Die Inszenierung konzentriert sich auf den Zeitraum eines knappen Jahres; der Film endet im Oktober 1878. In zahlreichen Begegnungen, auf Reisen und in der Auseinandersetzung mit dem Gatten Franz Joseph zeichnet „Corsage“ das Bild einer Frau, die eine neue Verortung im Leben sucht. Sisi ist eine rastlose, impulsive, launische, einsame, divenhafte, aber auch neugierige, offene, unkonventionelle, reflektierte, liberale und ihrer jüngsten Tochter Valeria gegenüber sogar liebevolle Person, die sich aus gesellschaftlichen Ritualen nichts machte und doch lange Zeit alles dafür tat, die Erwartungen der Gesellschaft an sie zu erfüllen.

Überflüssig zu erwähnen, dass sich dabei ein völlig anderes Bild ergibt als das, das Ernst Marischka in den 1950er-Jahren mit seinen eskapistischen „Sissi“-Filmen mit der jungen Romy Schneider in der Hauptrolle entwarf, die lange Zeit die öffentliche Wahrnehmung der Kaiserin prägten.
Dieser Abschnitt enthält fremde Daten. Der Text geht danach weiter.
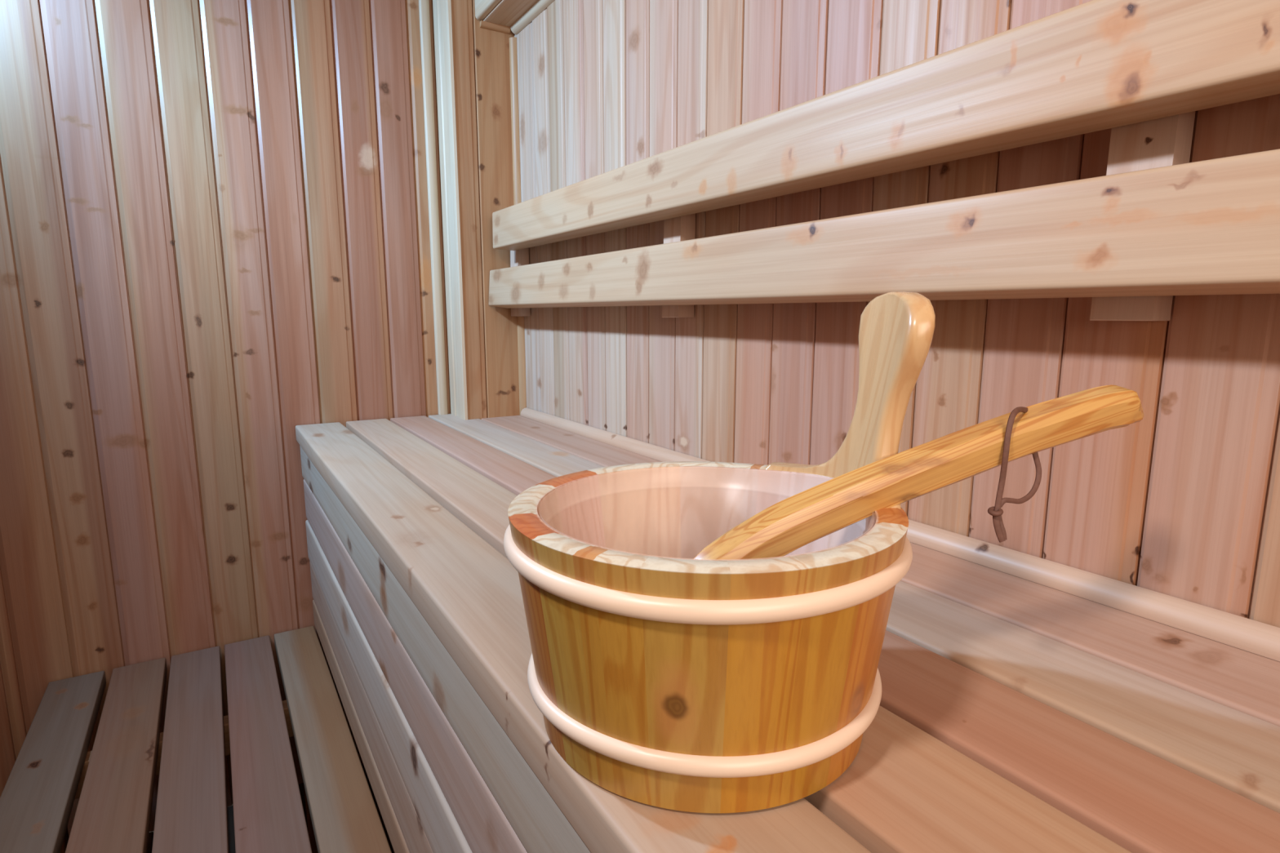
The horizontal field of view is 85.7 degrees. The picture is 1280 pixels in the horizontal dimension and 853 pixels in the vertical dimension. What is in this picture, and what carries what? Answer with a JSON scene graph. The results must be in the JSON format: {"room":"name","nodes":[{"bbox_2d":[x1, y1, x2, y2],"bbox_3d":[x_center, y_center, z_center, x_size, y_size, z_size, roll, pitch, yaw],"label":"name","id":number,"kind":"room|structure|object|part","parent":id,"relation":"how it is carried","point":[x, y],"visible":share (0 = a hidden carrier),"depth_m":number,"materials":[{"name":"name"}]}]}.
{"room":"spa","nodes":[
{"label":"spa","id":0,"kind":"room"},
{"bbox_2d":[0,0,450,836],"bbox_3d":[-1.336,-0.077,1.465,1.870,2.220,0.009,-6,11,-31],"label":"wall","id":1,"kind":"structure","parent":0,"point":[113,231],"depth_m":1.61,"materials":[{"name":"brown wood"}]},
{"bbox_2d":[418,0,447,414],"bbox_3d":[-0.556,-0.641,1.851,0.026,1.230,0.014,-6,11,-31],"label":"trim","id":2,"kind":"structure","parent":1,"relation":"attached to","point":[424,5],"depth_m":1.85,"materials":[{"name":"beige wood"}]},
{"bbox_2d":[431,0,467,419],"bbox_3d":[-0.506,-0.147,1.893,0.008,2.220,0.152,-6,11,-31],"label":"trim","id":3,"kind":"structure","parent":1,"relation":"attached to","point":[442,9],"depth_m":1.80,"materials":[{"name":"beige wood"}]},
{"bbox_2d":[146,764,394,852],"bbox_3d":[-0.446,1.227,0.391,2.040,0.007,3.090,-6,11,-31],"label":"floor","id":4,"kind":"structure","parent":0,"point":[230,809],"depth_m":1.74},
{"bbox_2d":[0,626,391,852],"bbox_3d":[-0.304,0.984,0.466,0.549,0.447,3.034,-6,11,-31],"label":"bench","id":5,"kind":"object","parent":4,"relation":"on","point":[113,782],"visible":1,"depth_m":1.29,"materials":[{"name":"brown wood"}]},
{"bbox_3d":[-1.144,0.893,1.358,0.040,0.340,0.040,-6,11,-31],"label":"leg","id":6,"kind":"part","parent":5,"relation":"part of","materials":[{"name":"brown wood"}]},
{"bbox_3d":[-0.753,0.854,1.598,0.040,0.340,0.040,-6,11,-31],"label":"leg","id":7,"kind":"part","parent":5,"relation":"part of","materials":[{"name":"brown wood"}]},
{"bbox_2d":[450,0,519,419],"bbox_3d":[-0.395,-0.145,1.879,0.178,2.220,0.007,-6,11,-31],"label":"wall","id":8,"kind":"structure","parent":0,"point":[481,56],"depth_m":1.80,"materials":[{"name":"brown wood"}]},
{"bbox_2d":[480,20,510,34],"bbox_3d":[-0.366,-1.010,1.744,0.077,0.013,0.013,-6,11,-31],"label":"trim","id":9,"kind":"structure","parent":8,"relation":"attached to","point":[484,24],"depth_m":1.74,"materials":[{"name":"brown wood"}]},
{"bbox_2d":[514,0,1279,627],"bbox_3d":[0.445,0.047,0.704,0.008,2.220,3.102,-6,11,-31],"label":"wall","id":10,"kind":"structure","parent":0,"point":[1182,501],"depth_m":0.85,"materials":[{"name":"brown wood"}]},
{"bbox_2d":[474,0,537,26],"bbox_3d":[0.408,-0.928,0.497,0.104,0.228,2.937,-6,11,-31],"label":"trim","id":11,"kind":"structure","parent":10,"relation":"attached to","point":[504,12],"depth_m":1.67,"materials":[{"name":"brown wood"}]},
{"bbox_2d":[509,36,526,415],"bbox_3d":[-0.326,-0.514,1.849,0.015,0.980,0.015,-6,11,-31],"label":"trim","id":12,"kind":"structure","parent":10,"relation":"attached to","point":[513,40],"depth_m":1.82,"materials":[{"name":"beige wood"}]},
{"bbox_2d":[510,0,554,34],"bbox_3d":[0.448,-0.811,0.535,0.016,0.016,2.925,-6,11,-31],"label":"trim","id":13,"kind":"structure","parent":10,"relation":"attached to","point":[540,6],"depth_m":1.67,"materials":[{"name":"beige wood"}]},
{"bbox_2d":[295,407,1279,852],"bbox_3d":[0.163,0.437,0.671,0.568,0.565,3.034,-6,11,-31],"label":"bench","id":14,"kind":"object","parent":10,"relation":"attached to","point":[1029,704],"visible":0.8,"depth_m":0.58,"materials":[{"name":"beige wood"}]},
{"bbox_2d":[503,291,935,813],"bbox_3d":[0.048,0.055,0.479,0.283,0.293,0.272,-6,11,-31],"label":"bucket","id":15,"kind":"object","parent":14,"relation":"on","point":[664,677],"visible":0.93,"depth_m":0.39,"materials":[{"name":"brown wood"}]},
{"bbox_3d":[0.154,-0.026,0.515,0.054,0.145,0.149,-4,10,-25],"label":"handle","id":16,"kind":"part","parent":15,"relation":"part of","materials":[{"name":"beige wood"}]},
{"bbox_2d":[693,384,1143,559],"bbox_3d":[0.167,0.081,0.481,0.391,0.214,0.068,-3,10,-15],"label":"ladle","id":17,"kind":"object","parent":15,"relation":"in","point":[802,518],"visible":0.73,"depth_m":0.46,"materials":[{"name":"brown wood"}]},
{"bbox_3d":[0.257,0.022,0.475,0.038,0.070,0.005,-8,12,-39],"label":"cord","id":18,"kind":"part","parent":17,"relation":"part of","materials":[{"name":"brown leather"}]},
{"bbox_3d":[0.262,0.035,0.474,0.039,0.040,0.010,-6,11,-31],"label":"cord","id":19,"kind":"part","parent":17,"relation":"part of","materials":[{"name":"brown leather"}]},
{"bbox_2d":[488,0,1279,320],"bbox_3d":[0.322,-0.251,0.754,0.095,0.263,2.594,-6,11,-31],"label":"backrest","id":20,"kind":"object","parent":10,"relation":"attached to","point":[1160,225],"visible":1,"depth_m":0.65,"materials":[{"name":"beige wood"}]},
{"bbox_3d":[0.308,-0.189,0.756,0.062,0.100,2.594,-6,11,-31],"label":"rail","id":21,"kind":"part","parent":20,"relation":"part of","materials":[{"name":"beige wood"}]}
]}
Vicky Krieps ist eine phänomenale Besetzung für diese vielschichtige Figur; sie hält Sisis widersprüchliche Eigenschaften in einer stimmigen darstellerischen Leistung zusammen. Auch Florian Teichtmeister als ihr zunehmend fremder werdender Ehemann gelingt als Franz Joseph ein nuancierter Spagat zwischen Staatsräson und persönlicher Verletztheit, gönnerhaftem Chauvinismus und Überforderung angesichts seiner fordernden Frau. Einen kleinen Auftritt als Sisis Seelenverwandter König Ludwig II. von Bayern hat Manuel Rubey. Katharina Lorenz gibt die ihrer Herrin treu ergebene und trotzdem gar nicht eindimensionale Gesellschafterin Marie.

Um den Preis des eigenen Verschwindens

Marie Kreutzer erzählt stilsicher von einer Gesellschaft, die uns fern ist – und gleichzeitig sehr nah. Der österreichischen Regisseurin gelingt ein moderner, das Aktuelle wie das Generelle seiner Erzählung herausarbeitender Zugriff, der sich in Kombination mit dem historischen Setting zu einem wunderbar heutigen Kostümfilm fügt. Schön ist zudem der feine, auch die Meta-Ebene streifende Humor, etwa in Sätzen wie „Nun, dieser Dialog wird auch nicht besser, wenn wir ihn wiederholen!“ Unbedingt zu erwähnen ist auch die prägnant eingesetzte, zarte und zugleich sehr intensive Musik von Camille, die von Sisis Seelenzuständen kündet, aber auch die ausdrucksstarke Kamera von Judith Kaufmann. „Corsage“ ist ein atmosphärisch moderner Kostümfilm – mit einer im emanzipatorischen Sinne freilich desaströsen Botschaft. Denn Sisis Befreiungsschlag besteht darin, sich zwar erfolgreich dem übermächtigen (Selbst-)Bild sowie den Blicken der Gesellschaft zu entziehen, allerdings um den Preis des eigenen Verschwindens in der Unsichtbarkeit.